• Exercise instructions
Any picture in the material should be left out, while all other lines are copied exactly.
________________
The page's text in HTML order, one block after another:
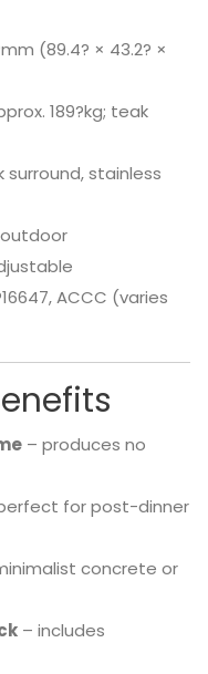
(89.4? × 43.2? ×
189?kg; teak
stainless
ACCC (varies
– produces no
for post-dinner
concrete or
– includes
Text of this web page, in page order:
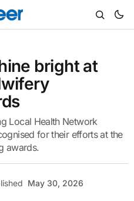
bright at
Local Health Network
for their efforts at the
awards.
May 30, 2026
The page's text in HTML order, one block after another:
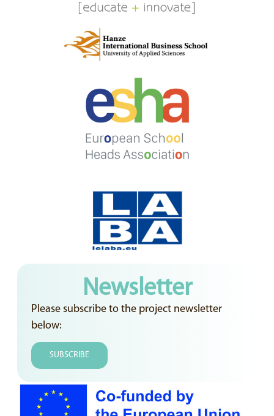
Newsletter
Please subscribe to the project newsletter
below:
SUBSCRIBE
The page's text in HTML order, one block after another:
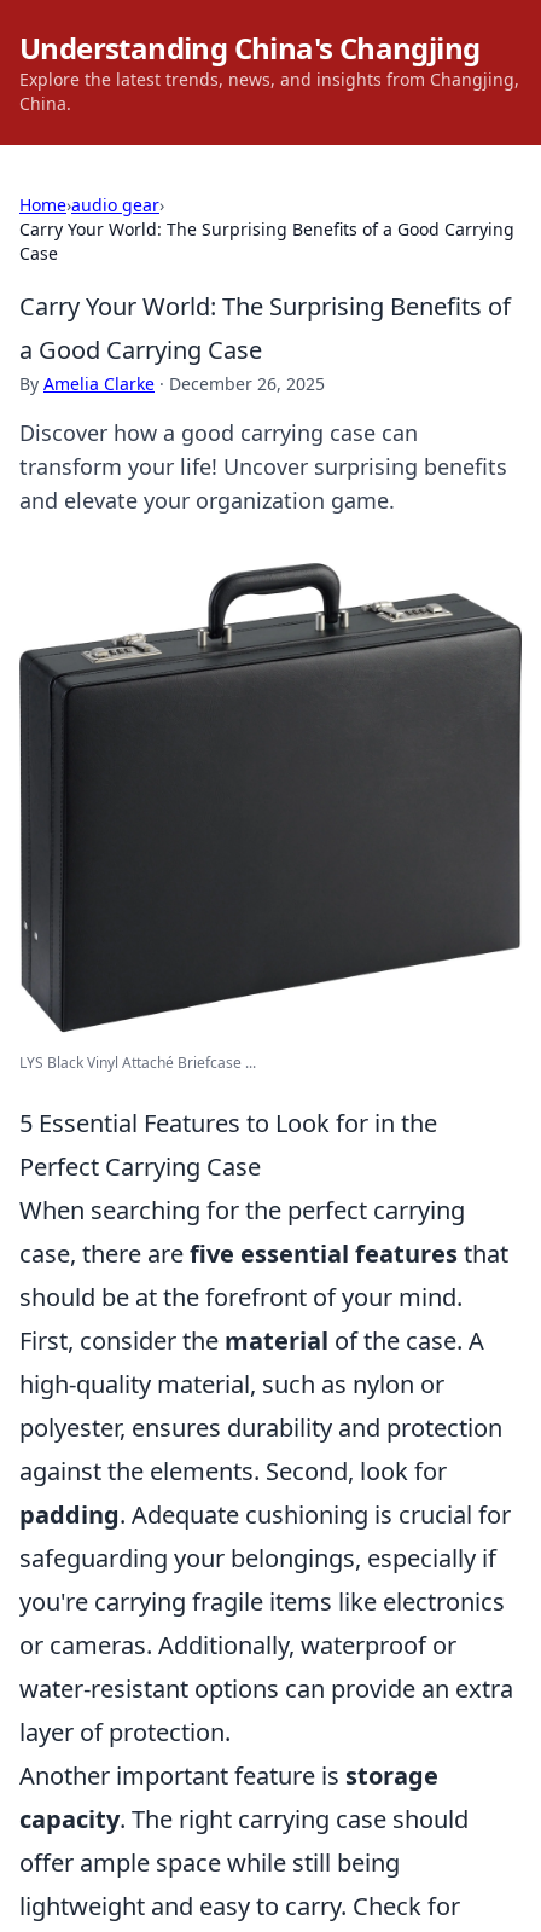
Understanding China's Changjing
Explore the latest trends, news, and insights from Changjing,
China.
Home›audio gear›
Carry Your World: The Surprising Benefits of a Good Carrying
Case
Carry Your World: The Surprising Benefits of
a Good Carrying Case
By Amelia Clarke · December 26, 2025
Discover how a good carrying case can
transform your life! Uncover surprising benefits
and elevate your organization game.
LYS Black Vinyl Attaché Briefcase ...
5 Essential Features to Look for in the
Perfect Carrying Case
When searching for the perfect carrying
case, there arefive essential featuresthat
should be at the forefront of your mind.
First, consider the material of the case. A
high-quality material, such as nylon or
polyester, ensures durability and protection
against the elements. Second, look for
padding. Adequate cushioning is crucial for
safeguarding your belongings, especially if
you're carrying fragile items like electronics
or cameras. Additionally, waterproof or
water-resistant options can provide an extra
layer of protection.
Another important feature is storage
capacity. The right carrying case should
offer ample space while still being
lightweight and easy to carry. Check for
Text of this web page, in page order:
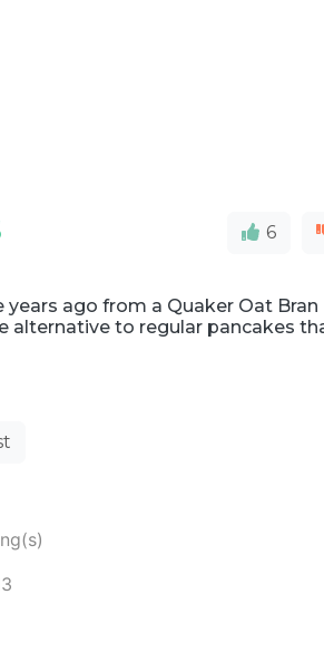
6
ago from a Quaker Oat Bran
alternative to regular pancakes
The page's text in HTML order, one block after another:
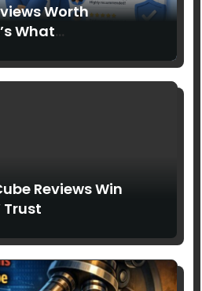
Worth
What
Reviews Win
Trust
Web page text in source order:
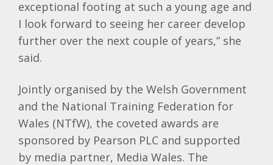
exceptional footing at such a young age and
I look forward to seeing her career develop
further over the next couple of years,” she
said.
Jointly organised by the Welsh Government
and the National Training Federation for
Wales (NTfW), the coveted awards are
sponsored by Pearson PLC and supported
by media partner, Media Wales. The
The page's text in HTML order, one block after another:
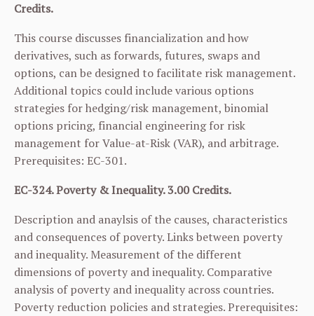
Credits.
This course discusses financialization and how
derivatives, such as forwards, futures, swaps and
options, can be designed to facilitate risk management.
Additional topics could include various options
strategies for hedging/risk management, binomial
options pricing, financial engineering for risk
management for Value-at-Risk (VAR), and arbitrage.
Prerequisites: EC-301.
EC-324. Poverty & Inequality. 3.00 Credits.
Description and anaylsis of the causes, characteristics
and consequences of poverty. Links between poverty
and inequality. Measurement of the different
dimensions of poverty and inequality. Comparative
analysis of poverty and inequality across countries.
Poverty reduction policies and strategies. Prerequisites:
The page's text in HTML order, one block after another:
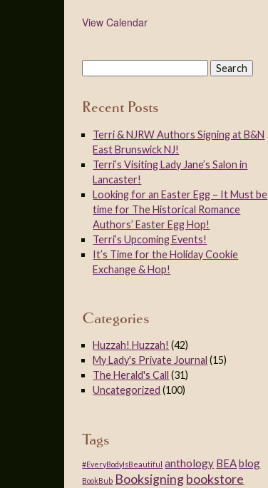
View Calendar
Recent Posts
Terri & NJRW Authors Signing at B&N
East Brunswick NJ!
Terri’s Visiting Lady Jane’s Salon in
Lancaster!
Looking for an Easter Egg – It Must be
time for The Historical Romance
Authors’ Easter Egg Hop!
Terri’s Upcoming Events!
It’s Time for the Holiday Cookie
Exchange & Hop!
Categories
Huzzah! Huzzah! (42)
My Lady's Private Journal (15)
The Herald's Call (31)
Uncategorized (100)
Tags
#EveryBodyIsBeautiful anthology BEAblog
BookBub Booksigningbookstore
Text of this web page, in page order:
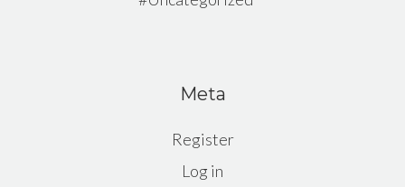
Meta
Register
Log in
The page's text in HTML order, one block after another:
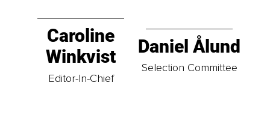
Caroline
Winkvist
Editor-In-Chief
Daniel Ålund
Selection Committee
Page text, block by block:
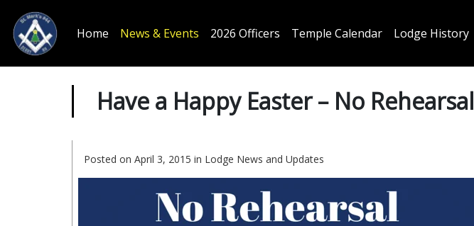
Home News & Events 2026 Officers Temple Calendar Lodge History
Have a Happy Easter – No Rehearsal
Posted on April 3, 2015 in Lodge News and Updates
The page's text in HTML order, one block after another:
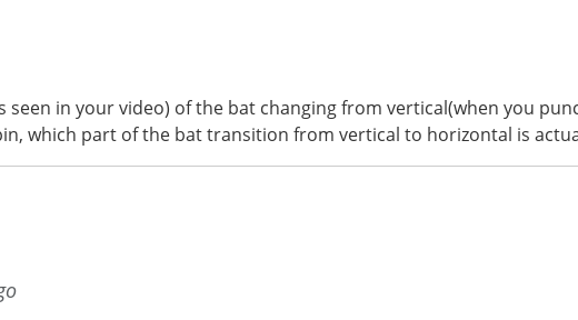
seen in your video) of the bat changing from vertical(when you
which part of the bat transition from vertical to horizontal is
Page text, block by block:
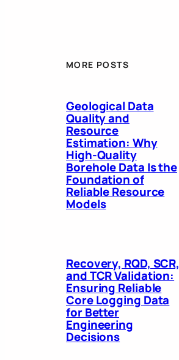
MORE POSTS
Geological Data
Quality and
Resource
Estimation: Why
High-Quality
Borehole Data Is the
Foundation of
Reliable Resource
Models
Recovery, RQD, SCR,
and TCR Validation:
Ensuring Reliable
Core Logging Data
for Better
Engineering
Decisions
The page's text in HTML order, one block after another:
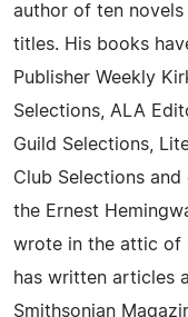
author of ten
titles. His books
Publisher Weekly
Selections, ALA
Guild Selections,
Club Selections
the Ernest
wrote in the attic of
has written articles
Smithsonian
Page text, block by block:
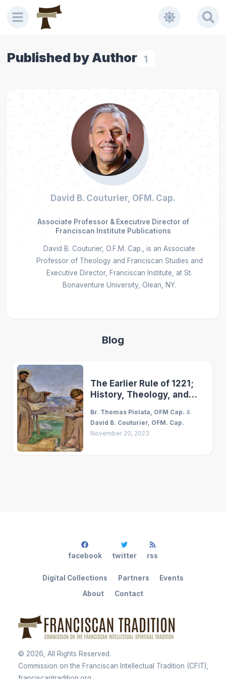
Published by Author 1
David B. Couturier, OFM. Cap.
Associate Professor & Executive Director of
Franciscan Institute Publications
David B. Couturier, O.F.M. Cap., is an Associate
Professor of Theology and Franciscan Studies and
Executive Director, Franciscan Institute, at St.
Bonaventure University, Olean, NY.
Blog
The Earlier Rule of 1221;
History, Theology, and
Br. Thomas Piolata, OFM Cap. &
David B. Couturier, OFM. Cap.
November 20, 2023
© 2026 , All Rights Reserved.
Commission on the Franciscan Intellectual Tradition (CFIT),
About Contact
Digital Collections Partners Events
facebook twitter rss
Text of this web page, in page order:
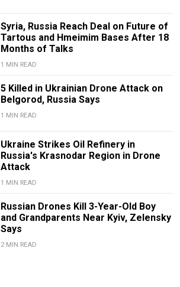
Syria, Russia Reach Deal on Future of
Tartous and Hmeimim Bases After 18
Months of Talks
1 MIN READ
5 Killed in Ukrainian Drone Attack on
Belgorod, Russia Says
1 MIN READ
Ukraine Strikes Oil Refinery in
Russia's Krasnodar Region in Drone
Attack
1 MIN READ
Russian Drones Kill 3-Year-Old Boy
and Grandparents Near Kyiv, Zelensky
Says
2 MIN READ
________________
• Your response
The page's text in HTML order, one block after another:
(89.4? × 43.2? ×
189?kg; teak
stainless
ACCC (varies
– produces no
for post-dinner
concrete or
– includes
Text of this web page, in page order:
bright at
Local Health Network
for their efforts at the
awards.
May 30, 2026
The page's text in HTML order, one block after another:
Newsletter
Please subscribe to the project newsletter
below:
SUBSCRIBE
The page's text in HTML order, one block after another:
Understanding China's Changjing
Explore the latest trends, news, and insights from Changjing,
China.
Home›audio gear›
Carry Your World: The Surprising Benefits of a Good Carrying
Case
Carry Your World: The Surprising Benefits of
a Good Carrying Case
By Amelia Clarke · December 26, 2025
Discover how a good carrying case can
transform your life! Uncover surprising benefits
and elevate your organization game.
LYS Black Vinyl Attaché Briefcase ...
5 Essential Features to Look for in the
Perfect Carrying Case
When searching for the perfect carrying
case, there arefive essential featuresthat
should be at the forefront of your mind.
First, consider the material of the case. A
high-quality material, such as nylon or
polyester, ensures durability and protection
against the elements. Second, look for
padding. Adequate cushioning is crucial for
safeguarding your belongings, especially if
you're carrying fragile items like electronics
or cameras. Additionally, waterproof or
water-resistant options can provide an extra
layer of protection.
Another important feature is storage
capacity. The right carrying case should
offer ample space while still being
lightweight and easy to carry. Check for
Text of this web page, in page order:
6
ago from a Quaker Oat Bran
alternative to regular pancakes
The page's text in HTML order, one block after another:
Worth
What
Reviews Win
Trust
Web page text in source order:
exceptional footing at such a young age and
I look forward to seeing her career develop
further over the next couple of years,” she
said.
Jointly organised by the Welsh Government
and the National Training Federation for
Wales (NTfW), the coveted awards are
sponsored by Pearson PLC and supported
by media partner, Media Wales. The
The page's text in HTML order, one block after another:
Credits.
This course discusses financialization and how
derivatives, such as forwards, futures, swaps and
options, can be designed to facilitate risk management.
Additional topics could include various options
strategies for hedging/risk management, binomial
options pricing, financial engineering for risk
management for Value-at-Risk (VAR), and arbitrage.
Prerequisites: EC-301.
EC-324. Poverty & Inequality. 3.00 Credits.
Description and anaylsis of the causes, characteristics
and consequences of poverty. Links between poverty
and inequality. Measurement of the different
dimensions of poverty and inequality. Comparative
analysis of poverty and inequality across countries.
Poverty reduction policies and strategies. Prerequisites:
The page's text in HTML order, one block after another:
View Calendar
Recent Posts
Terri & NJRW Authors Signing at B&N
East Brunswick NJ!
Terri’s Visiting Lady Jane’s Salon in
Lancaster!
Looking for an Easter Egg – It Must be
time for The Historical Romance
Authors’ Easter Egg Hop!
Terri’s Upcoming Events!
It’s Time for the Holiday Cookie
Exchange & Hop!
Categories
Huzzah! Huzzah! (42)
My Lady's Private Journal (15)
The Herald's Call (31)
Uncategorized (100)
Tags
#EveryBodyIsBeautiful anthology BEAblog
BookBub Booksigningbookstore
Text of this web page, in page order:
Meta
Register
Log in
The page's text in HTML order, one block after another:
Caroline
Winkvist
Editor-In-Chief
Daniel Ålund
Selection Committee
Page text, block by block:
Home News & Events 2026 Officers Temple Calendar Lodge History
Have a Happy Easter – No Rehearsal
Posted on April 3, 2015 in Lodge News and Updates
The page's text in HTML order, one block after another:
seen in your video) of the bat changing from vertical(when you
which part of the bat transition from vertical to horizontal is
Page text, block by block:
MORE POSTS
Geological Data
Quality and
Resource
Estimation: Why
High-Quality
Borehole Data Is the
Foundation of
Reliable Resource
Models
Recovery, RQD, SCR,
and TCR Validation:
Ensuring Reliable
Core Logging Data
for Better
Engineering
Decisions
The page's text in HTML order, one block after another:
author of ten
titles. His books
Publisher Weekly
Selections, ALA
Guild Selections,
Club Selections
the Ernest
wrote in the attic of
has written articles
Smithsonian
Page text, block by block:
Published by Author 1
David B. Couturier, OFM. Cap.
Associate Professor & Executive Director of
Franciscan Institute Publications
David B. Couturier, O.F.M. Cap., is an Associate
Professor of Theology and Franciscan Studies and
Executive Director, Franciscan Institute, at St.
Bonaventure University, Olean, NY.
Blog
The Earlier Rule of 1221;
History, Theology, and
Br. Thomas Piolata, OFM Cap. &
David B. Couturier, OFM. Cap.
November 20, 2023
© 2026 , All Rights Reserved.
Commission on the Franciscan Intellectual Tradition (CFIT),
About Contact
Digital Collections Partners Events
facebook twitter rss
Text of this web page, in page order:
Syria, Russia Reach Deal on Future of
Tartous and Hmeimim Bases After 18
Months of Talks
1 MIN READ
5 Killed in Ukrainian Drone Attack on
Belgorod, Russia Says
1 MIN READ
Ukraine Strikes Oil Refinery in
Russia's Krasnodar Region in Drone
Attack
1 MIN READ
Russian Drones Kill 3-Year-Old Boy
and Grandparents Near Kyiv, Zelensky
Says
2 MIN READ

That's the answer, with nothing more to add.